Extracted records Block Start
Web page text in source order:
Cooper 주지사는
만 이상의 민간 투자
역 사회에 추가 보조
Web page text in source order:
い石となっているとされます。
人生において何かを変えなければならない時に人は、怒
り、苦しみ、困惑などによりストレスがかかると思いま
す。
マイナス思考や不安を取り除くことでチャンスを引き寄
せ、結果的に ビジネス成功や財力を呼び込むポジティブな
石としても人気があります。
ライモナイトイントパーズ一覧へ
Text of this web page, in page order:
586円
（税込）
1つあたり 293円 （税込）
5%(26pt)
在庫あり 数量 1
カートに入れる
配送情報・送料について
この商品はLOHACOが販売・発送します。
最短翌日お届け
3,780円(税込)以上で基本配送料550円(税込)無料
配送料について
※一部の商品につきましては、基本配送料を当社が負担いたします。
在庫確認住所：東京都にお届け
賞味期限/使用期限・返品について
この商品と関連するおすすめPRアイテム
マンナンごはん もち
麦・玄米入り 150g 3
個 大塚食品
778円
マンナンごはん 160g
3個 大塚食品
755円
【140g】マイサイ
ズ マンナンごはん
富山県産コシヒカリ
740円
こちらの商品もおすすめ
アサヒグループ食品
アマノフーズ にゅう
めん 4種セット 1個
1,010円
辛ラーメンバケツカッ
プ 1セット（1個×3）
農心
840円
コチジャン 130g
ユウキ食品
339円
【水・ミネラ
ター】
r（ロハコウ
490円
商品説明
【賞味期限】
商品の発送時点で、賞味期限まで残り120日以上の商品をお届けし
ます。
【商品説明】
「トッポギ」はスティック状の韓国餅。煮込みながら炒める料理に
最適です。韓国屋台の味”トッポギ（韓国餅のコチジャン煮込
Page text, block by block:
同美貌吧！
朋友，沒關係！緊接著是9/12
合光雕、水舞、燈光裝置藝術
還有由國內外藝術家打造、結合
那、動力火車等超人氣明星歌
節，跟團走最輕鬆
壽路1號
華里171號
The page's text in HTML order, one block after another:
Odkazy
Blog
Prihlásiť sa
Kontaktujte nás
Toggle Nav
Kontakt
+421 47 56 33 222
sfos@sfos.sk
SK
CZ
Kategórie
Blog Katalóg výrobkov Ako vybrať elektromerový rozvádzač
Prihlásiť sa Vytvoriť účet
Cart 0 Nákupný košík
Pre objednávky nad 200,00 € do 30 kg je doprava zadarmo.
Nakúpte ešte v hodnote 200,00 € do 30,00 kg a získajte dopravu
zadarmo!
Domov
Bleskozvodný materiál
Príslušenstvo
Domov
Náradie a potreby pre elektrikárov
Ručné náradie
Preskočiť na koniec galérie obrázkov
Extracted records Block End
Extracted records Block Start
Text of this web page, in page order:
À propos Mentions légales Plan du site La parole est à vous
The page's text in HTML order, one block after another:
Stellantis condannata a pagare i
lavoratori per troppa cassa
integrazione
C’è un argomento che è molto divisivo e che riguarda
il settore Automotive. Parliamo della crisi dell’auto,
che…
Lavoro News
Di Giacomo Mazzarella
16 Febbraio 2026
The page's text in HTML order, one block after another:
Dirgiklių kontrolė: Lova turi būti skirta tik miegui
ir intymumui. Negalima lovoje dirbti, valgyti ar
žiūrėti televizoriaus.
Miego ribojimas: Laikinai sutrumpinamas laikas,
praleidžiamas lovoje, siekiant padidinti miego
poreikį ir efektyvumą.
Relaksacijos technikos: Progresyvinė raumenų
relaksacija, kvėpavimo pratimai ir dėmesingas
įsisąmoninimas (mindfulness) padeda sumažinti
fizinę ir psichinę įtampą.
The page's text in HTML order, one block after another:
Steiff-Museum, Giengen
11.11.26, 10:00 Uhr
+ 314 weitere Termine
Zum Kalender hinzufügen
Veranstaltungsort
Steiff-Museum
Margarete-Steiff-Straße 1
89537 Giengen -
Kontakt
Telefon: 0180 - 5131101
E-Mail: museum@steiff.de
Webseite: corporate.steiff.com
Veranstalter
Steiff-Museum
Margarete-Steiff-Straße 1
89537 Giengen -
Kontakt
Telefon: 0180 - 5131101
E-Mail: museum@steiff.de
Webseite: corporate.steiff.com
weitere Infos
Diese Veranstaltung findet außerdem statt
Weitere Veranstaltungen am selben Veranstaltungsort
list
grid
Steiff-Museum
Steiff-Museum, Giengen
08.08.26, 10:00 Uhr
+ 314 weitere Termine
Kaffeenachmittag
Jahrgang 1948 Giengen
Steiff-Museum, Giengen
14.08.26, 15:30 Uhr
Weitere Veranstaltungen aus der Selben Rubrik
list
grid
Extracted records Block End
_Problem to solve_:
Find the line with "praleidžiamas lovoje, siekiant" in the material above. Reproduce it and each line after it up to and including the line with "Kaffeenachmittag".

_Answer to this problem_:
praleidžiamas lovoje, siekiant padidinti miego
poreikį ir efektyvumą.
Relaksacijos technikos: Progresyvinė raumenų
relaksacija, kvėpavimo pratimai ir dėmesingas
įsisąmoninimas (mindfulness) padeda sumažinti
fizinę ir psichinę įtampą.
The page's text in HTML order, one block after another:
Steiff-Museum, Giengen
11.11.26, 10:00 Uhr
+ 314 weitere Termine
Zum Kalender hinzufügen
Veranstaltungsort
Steiff-Museum
Margarete-Steiff-Straße 1
89537 Giengen -
Kontakt
Telefon: 0180 - 5131101
E-Mail: museum@steiff.de
Webseite: corporate.steiff.com
Veranstalter
Steiff-Museum
Margarete-Steiff-Straße 1
89537 Giengen -
Kontakt
Telefon: 0180 - 5131101
E-Mail: museum@steiff.de
Webseite: corporate.steiff.com
weitere Infos
Diese Veranstaltung findet außerdem statt
Weitere Veranstaltungen am selben Veranstaltungsort
list
grid
Steiff-Museum
Steiff-Museum, Giengen
08.08.26, 10:00 Uhr
+ 314 weitere Termine
Kaffeenachmittag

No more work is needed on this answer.